Millennium Post

Global concerns over reforms holdup

World finance ministers and central bankers staged a somewhat contentious debate over the negative spillovers from unconventional monetary policies of richer nations distorting the financial sector in emerging and other countries, at the Fund-Bank Spring Meetings (April11/12) in Washington. Also, notably, USA, the largest economy and quota-holder, was roundly denounced by most nations for delaying reform to empower the Fund with greater credibility and legitimacy.
Whatever the status of global recovery across the world, which was the main focus of policy-makers, two socially disruptive concerns highlighted in the deliberations were the continuing high unemployment both in advanced and developing countries, and rising income inequality. An expert macro-economic study drew attention to a finding that 85 richest people owned half the world’s wealth.

IMF itself is now at the forefront with research papers suggesting how rising inequality hampering growth can be mitigated with tax and spending policies designed to help achieve redistribution ‘at a minimal cost to economic efficiency’.

The communiqué of the International Monetary and Financial Committee (IMFC) of Finance Ministers urged that high unemployment, especially among the youth, and rising inequality should be addressed by removing structural impediments to inclusive growth.

While global recovery yet remains fragile and uneven, IMFC committed itself to ‘creating a more dynamic, sustainable, balanced, and job-rich global economy’ as paramount collective goal. ‘We will implement ambitious measures to sustain the recovery, proceed with structural reforms, place government debt on a sustainable track, promote financial stability, and reinforce cooperation to manage spillovers’

The listed priorities included enhancing the quality of public spending, promoting growth potential including through a stronger role of women and older workers in the economy and guarding against financial risks in the context of prolonged monetary accommodation.

Quantitative Easing became a hot topic at one of high profile meetings held to coincide with Fund-Bank session. Taking centre stage, India’s Reserve Bank Governor Dr Raghuram Rajan railed against ‘competitive quantitative easing’ by both advanced and emerging economies which, he said, were being taken without regard to their spill-over effects across borders. This created exchange rate volatility and led to other financial distortions.

Lack of clear communication from the US Federal Reserve in autumn last year caused a global market volatility and resulted in capital outflows from emerging economies.

The Fed, which had begun its tapering of bond purchases gradually from January, has now followed up with clearer communications on its intent and the likely start of normalizing the near zero interest rates.  But the Fed signals are that its Federal Funds rate (key lending rate) could begin to edge up from the middle of 2015.

Whatever the ‘innate legitimacy’ to resort to such unconventional monetary policy (UMP) vis-à-vis domestic economy, Dr Rajan pointed out, such policies get prolonged even after repairing their markets, serious concerns existed about making an easy exit from such policies and the spill-over effects across borders affecting several emerging and other economies.

Dr Rajan called for a stabler international monetary policy and a broader system of providing funds to countries in case of emergency.

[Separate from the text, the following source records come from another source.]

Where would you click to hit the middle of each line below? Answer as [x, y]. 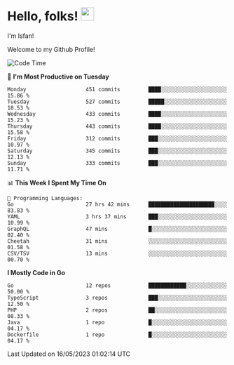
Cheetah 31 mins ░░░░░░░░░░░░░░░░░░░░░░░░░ [117, 241]
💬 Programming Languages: [45, 198]
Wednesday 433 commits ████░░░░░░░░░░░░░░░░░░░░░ [117, 114]
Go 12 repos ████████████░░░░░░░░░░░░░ [117, 285]
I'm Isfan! [21, 36]
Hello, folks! [43, 16]
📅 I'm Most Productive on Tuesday [58, 77]
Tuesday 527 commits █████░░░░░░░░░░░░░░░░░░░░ [117, 102]
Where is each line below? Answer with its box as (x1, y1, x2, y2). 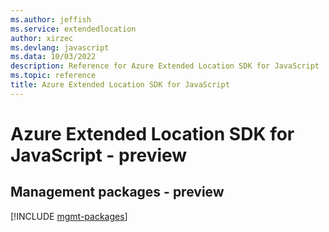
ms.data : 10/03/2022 (10, 52, 97, 62)
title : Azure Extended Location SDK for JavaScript (10, 80, 230, 90)
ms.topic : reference (10, 71, 97, 81)
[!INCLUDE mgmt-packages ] (10, 210, 128, 222)
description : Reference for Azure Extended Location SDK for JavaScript (10, 61, 320, 71)
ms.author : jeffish (10, 14, 92, 25)
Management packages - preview (10, 184, 225, 201)
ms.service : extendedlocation (10, 24, 137, 34)
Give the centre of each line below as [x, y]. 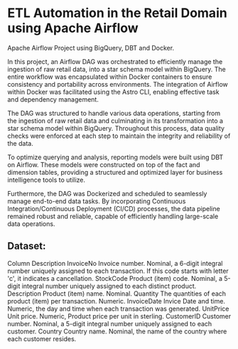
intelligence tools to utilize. [47, 180]
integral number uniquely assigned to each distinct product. [109, 286]
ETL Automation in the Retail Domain [117, 13]
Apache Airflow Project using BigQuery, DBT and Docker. [91, 48]
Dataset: [27, 246]
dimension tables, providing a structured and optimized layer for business [115, 172]
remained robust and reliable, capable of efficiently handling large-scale [113, 216]
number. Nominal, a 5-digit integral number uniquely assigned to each [110, 323]

There were mixed reactions among central bankers and financial specialists as many did not seem to go along with Dr Rajan on his generalized criticism of UMPs though the idea of a global safety net was well-received.

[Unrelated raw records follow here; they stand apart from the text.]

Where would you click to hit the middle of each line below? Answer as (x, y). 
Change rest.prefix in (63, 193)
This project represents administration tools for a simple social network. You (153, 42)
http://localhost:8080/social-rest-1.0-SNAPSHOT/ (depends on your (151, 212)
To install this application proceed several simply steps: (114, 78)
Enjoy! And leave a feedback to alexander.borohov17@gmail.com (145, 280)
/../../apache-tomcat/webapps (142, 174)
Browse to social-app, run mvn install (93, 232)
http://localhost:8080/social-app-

Indeed Dr Rajan made it clear that he did not speak with India in mind as the country has made necessary policy adjustments and had had large inflows of capital over the last few months. India was also now buffered by substantial foreign exchange reserves. But the point about the spillover effects of UMPs had been raised earlier too by Finance Minister P Chidambaram.

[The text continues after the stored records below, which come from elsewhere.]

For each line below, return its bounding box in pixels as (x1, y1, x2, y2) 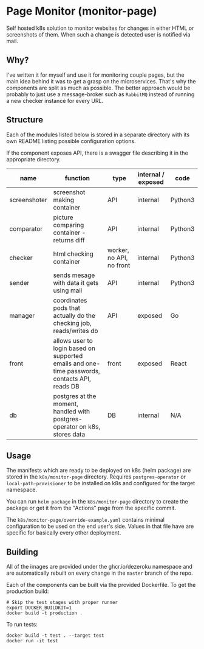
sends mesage (53, 271, 95, 279)
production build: (6, 588, 49, 595)
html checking (53, 250, 94, 258)
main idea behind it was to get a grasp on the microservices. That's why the (6, 77, 196, 85)
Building (6, 547, 38, 557)
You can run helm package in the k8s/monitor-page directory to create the (6, 498, 188, 505)
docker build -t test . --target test (6, 633, 104, 639)
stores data (53, 430, 86, 438)

An earlier than expected normalization of the Fed’s monetary stance has already begun to push international interest rates, which again could have spillover concerns as India makes efforts to regain growth momentum over the next twelve to fifteen months.

The IMF is now fully seized of the urgency of setting out the framework for ‘Monetary Policy in the New Normal’ in the post-crisis situation though the Fund itself has been supportive of monetary policy accommodation for economies in recession as well as those running into vulnerability of deflation, which was the case with Japan until two years back.

Eurozone’s inflation has been too low for comfort for monetary authorities and IMF backs more supportive intervention by the European Central Bank (ECB).

Convening a high-level conference a day after IMFC meetings with senior central bankers, academics, and private sector representatives, the Fund’s Managing Director Ms.Christine Lagarde sought guidance on the contours of monetary policy once the economy and the financial system have settled into their post-crisis normal.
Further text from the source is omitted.